▶ **WHAT IS REQUIRED**
Make an exact copy of the listing so that no picture is carried over.

▶ **DATA FOR THE TASK**
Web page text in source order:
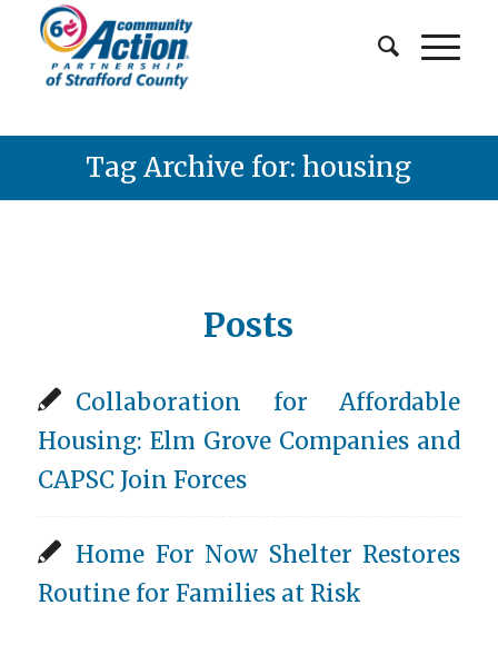
Tag Archive for: housing
Posts
Collaboration for Affordable
Housing: Elm Grove Companies and
CAPSC Join Forces
Home For Now Shelter Restores
Routine for Families at Risk
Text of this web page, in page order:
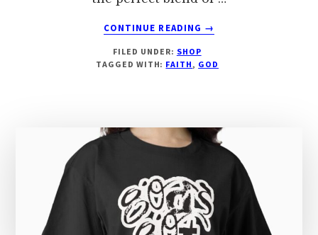
CONTINUE READING
ABOUT
THE
→
FILED UNDER: SHOP
TAGGED WITH: FAITH, GOD
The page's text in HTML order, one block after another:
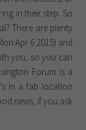
in their step. So
There are plenty
Apr 6 2015) and
you, so you can
Forum is a
in a fab location
news, if you ask

▶ **EXERCISE OUTPUT**
Web page text in source order:
Tag Archive for: housing
Posts
Collaboration for Affordable
Housing: Elm Grove Companies and
CAPSC Join Forces
Home For Now Shelter Restores
Routine for Families at Risk
Text of this web page, in page order:
CONTINUE READING
ABOUT
THE
→
FILED UNDER: SHOP
TAGGED WITH: FAITH, GOD
The page's text in HTML order, one block after another:
in their step. So
There are plenty
Apr 6 2015) and
you, so you can
Forum is a
in a fab location
news, if you ask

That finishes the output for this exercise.